Once you have removed the core material, irrigate thoroughly with sodium hypochlorite. The next step is to try to free up the coronal portion of the silver point. A few drops of chloroform will help to dissolve some sealer if the sealer is ZOE based. You can then gently use a small file to try to break up the cement around the coronal portion of the point.
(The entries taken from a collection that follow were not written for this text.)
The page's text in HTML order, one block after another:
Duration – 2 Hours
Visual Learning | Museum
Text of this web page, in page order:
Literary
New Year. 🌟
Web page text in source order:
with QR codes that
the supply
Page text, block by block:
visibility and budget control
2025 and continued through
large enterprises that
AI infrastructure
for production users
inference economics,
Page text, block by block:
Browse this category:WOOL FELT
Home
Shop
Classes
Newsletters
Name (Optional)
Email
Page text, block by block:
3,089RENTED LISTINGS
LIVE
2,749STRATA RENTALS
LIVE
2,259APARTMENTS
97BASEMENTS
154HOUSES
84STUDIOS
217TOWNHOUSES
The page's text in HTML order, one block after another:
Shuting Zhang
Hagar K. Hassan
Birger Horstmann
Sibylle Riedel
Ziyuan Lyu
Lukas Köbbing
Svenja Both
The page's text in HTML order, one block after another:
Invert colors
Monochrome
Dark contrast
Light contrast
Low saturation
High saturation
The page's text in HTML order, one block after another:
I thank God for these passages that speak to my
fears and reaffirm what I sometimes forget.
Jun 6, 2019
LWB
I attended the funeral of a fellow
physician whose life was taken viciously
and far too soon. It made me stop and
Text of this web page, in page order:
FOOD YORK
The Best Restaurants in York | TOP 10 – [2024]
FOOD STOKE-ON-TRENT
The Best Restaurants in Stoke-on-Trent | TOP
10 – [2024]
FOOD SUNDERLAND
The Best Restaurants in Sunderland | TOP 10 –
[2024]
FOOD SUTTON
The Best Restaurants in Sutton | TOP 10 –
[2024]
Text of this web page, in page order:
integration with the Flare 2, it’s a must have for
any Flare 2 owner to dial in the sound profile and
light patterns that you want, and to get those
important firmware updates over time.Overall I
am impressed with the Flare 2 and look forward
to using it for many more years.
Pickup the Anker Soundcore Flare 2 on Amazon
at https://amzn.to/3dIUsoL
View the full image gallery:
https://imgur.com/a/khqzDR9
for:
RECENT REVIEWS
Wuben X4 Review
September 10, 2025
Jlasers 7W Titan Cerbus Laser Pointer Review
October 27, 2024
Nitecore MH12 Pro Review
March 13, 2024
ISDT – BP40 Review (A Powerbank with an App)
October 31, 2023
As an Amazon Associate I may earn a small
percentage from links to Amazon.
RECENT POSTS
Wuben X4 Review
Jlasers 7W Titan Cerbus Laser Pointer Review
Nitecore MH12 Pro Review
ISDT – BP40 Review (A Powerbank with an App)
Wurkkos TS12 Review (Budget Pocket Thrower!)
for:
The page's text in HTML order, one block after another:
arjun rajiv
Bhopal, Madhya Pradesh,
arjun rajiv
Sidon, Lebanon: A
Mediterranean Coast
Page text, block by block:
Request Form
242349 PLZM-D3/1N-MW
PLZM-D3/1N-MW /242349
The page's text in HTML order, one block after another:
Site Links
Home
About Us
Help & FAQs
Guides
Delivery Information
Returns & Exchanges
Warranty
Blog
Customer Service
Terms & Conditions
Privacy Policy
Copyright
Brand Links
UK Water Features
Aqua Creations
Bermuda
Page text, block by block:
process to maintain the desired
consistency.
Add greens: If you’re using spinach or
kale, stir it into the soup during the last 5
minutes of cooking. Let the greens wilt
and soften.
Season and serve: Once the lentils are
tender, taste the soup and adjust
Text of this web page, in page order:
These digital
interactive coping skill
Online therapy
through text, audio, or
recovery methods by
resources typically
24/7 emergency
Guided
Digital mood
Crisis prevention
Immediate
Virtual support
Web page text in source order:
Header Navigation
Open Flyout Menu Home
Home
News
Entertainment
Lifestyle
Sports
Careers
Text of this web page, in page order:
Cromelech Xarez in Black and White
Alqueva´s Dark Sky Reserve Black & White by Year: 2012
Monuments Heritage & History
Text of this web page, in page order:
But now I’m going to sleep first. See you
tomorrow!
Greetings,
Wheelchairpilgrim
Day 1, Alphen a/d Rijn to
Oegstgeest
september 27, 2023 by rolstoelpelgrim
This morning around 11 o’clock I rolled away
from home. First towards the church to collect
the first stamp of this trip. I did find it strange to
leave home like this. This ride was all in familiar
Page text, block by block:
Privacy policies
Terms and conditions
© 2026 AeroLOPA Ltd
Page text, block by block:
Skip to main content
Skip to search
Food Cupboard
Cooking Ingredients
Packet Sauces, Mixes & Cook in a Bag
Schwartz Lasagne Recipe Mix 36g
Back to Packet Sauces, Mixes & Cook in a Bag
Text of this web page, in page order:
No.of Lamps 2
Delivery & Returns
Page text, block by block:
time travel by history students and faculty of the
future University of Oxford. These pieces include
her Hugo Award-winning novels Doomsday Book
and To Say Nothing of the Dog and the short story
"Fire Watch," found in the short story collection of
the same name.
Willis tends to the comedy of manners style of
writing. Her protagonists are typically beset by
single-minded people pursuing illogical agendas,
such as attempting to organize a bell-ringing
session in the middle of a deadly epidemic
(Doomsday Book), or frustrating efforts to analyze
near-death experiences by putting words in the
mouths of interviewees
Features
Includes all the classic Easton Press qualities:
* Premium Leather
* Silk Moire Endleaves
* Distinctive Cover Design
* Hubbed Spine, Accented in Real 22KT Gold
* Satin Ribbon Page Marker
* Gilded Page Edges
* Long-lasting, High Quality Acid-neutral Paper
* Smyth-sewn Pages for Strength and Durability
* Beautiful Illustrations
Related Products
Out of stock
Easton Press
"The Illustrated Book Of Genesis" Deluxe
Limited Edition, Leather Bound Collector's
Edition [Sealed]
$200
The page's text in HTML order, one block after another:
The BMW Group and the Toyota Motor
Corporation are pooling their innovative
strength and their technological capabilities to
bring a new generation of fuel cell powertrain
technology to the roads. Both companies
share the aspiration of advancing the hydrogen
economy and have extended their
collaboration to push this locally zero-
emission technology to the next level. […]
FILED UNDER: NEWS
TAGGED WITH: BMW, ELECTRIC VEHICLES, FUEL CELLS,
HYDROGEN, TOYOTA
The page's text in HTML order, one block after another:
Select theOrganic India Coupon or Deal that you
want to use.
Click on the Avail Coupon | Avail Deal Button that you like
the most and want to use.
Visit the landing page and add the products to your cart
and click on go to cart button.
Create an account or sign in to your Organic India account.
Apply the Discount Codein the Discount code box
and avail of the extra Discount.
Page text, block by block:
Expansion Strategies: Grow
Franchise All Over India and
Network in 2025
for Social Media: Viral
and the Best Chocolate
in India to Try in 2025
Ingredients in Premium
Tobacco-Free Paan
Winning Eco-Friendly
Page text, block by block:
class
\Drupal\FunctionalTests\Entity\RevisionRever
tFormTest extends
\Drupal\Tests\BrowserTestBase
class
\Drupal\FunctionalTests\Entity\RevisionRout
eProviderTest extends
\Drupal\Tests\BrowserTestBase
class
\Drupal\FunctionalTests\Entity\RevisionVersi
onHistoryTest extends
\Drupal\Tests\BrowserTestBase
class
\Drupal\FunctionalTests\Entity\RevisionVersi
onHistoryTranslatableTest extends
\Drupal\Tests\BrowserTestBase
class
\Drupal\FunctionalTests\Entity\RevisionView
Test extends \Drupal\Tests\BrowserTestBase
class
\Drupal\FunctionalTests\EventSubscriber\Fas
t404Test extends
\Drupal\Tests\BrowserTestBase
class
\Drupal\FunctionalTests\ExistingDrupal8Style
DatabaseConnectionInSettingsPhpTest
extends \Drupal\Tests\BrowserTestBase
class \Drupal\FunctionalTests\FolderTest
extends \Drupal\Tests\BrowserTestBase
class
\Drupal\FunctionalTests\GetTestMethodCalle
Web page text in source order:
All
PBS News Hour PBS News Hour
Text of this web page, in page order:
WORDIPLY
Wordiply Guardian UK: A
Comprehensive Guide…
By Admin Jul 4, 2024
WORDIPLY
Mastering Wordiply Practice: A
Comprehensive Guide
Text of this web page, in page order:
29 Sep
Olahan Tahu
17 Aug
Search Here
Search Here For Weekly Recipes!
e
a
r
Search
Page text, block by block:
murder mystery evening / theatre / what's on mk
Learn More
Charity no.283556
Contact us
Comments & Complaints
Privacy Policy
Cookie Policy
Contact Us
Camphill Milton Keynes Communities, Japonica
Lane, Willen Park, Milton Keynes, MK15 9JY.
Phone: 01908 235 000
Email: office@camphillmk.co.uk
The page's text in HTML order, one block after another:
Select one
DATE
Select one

If the point appears to be a little loose, it’s time to start pulling. At this point, you might find that you have nothing small enough to reach into the pulp chamber to grab the free end of the point. Unfortunately, this is where you might find that some specialised equipment is required. The Steiglitz forceps are nice and small and generally will fit into a pulp chamber and allow you to grasp the free end.

Steiglitz Forceps Have a Small Beak for Getting Into Hard to Reach Spaces

Remember, the points are soft, so use firm and constant force to withdraw the point. Try to avoid bending back and forth as this can work harden the silver point and lead to a breakage.

Another technique mentioned in John Rhode’s Textbook, ‘Advanced Endodontics’ (quite a good read for an overview of advanced techniques) is to gently screw a hedstroem file down beside the point to engage it, and then attempt to withdraw the file with point attached.

OK, so what do you do if the point breaks, or you don’t have enough of a tag to grip with Steiglitz forceps, or you simply don’t have Steiglitz forceps? This can also occur if a post has been used and the point has been sheared off apically to the orifice. One method I was forced to try recently was the twisted file method. I’m not sure if this has a formal name (Just checked in Rhode’s Textbook – he calls it “Braiding”). Basically, you place three files alongside the point and twist them so the twisted files grip the point, and then simply pull. I’ve seen this technique described in text books for the removal of separated instruments also.

In this case, I used two Hedstrom files to bind the point, and a third, smaller (size 10) K file. I think the third file helps wrap the other two files around whatever it is you are trying to grab. When using just two files, they can just end up twisting around each other. The softness of the silver points also allows the Hedstrom to lock into the point.

When twisting the files, you need to keep some apical pressure so that they don’t slip off the subject of your grab. You do need to twist the files quite tightly to ensure you have a firm grip.

I’d love to hear thoughts and comments from other dentists and endodontists on their experiences and what method they use to remove silver points when re-treating.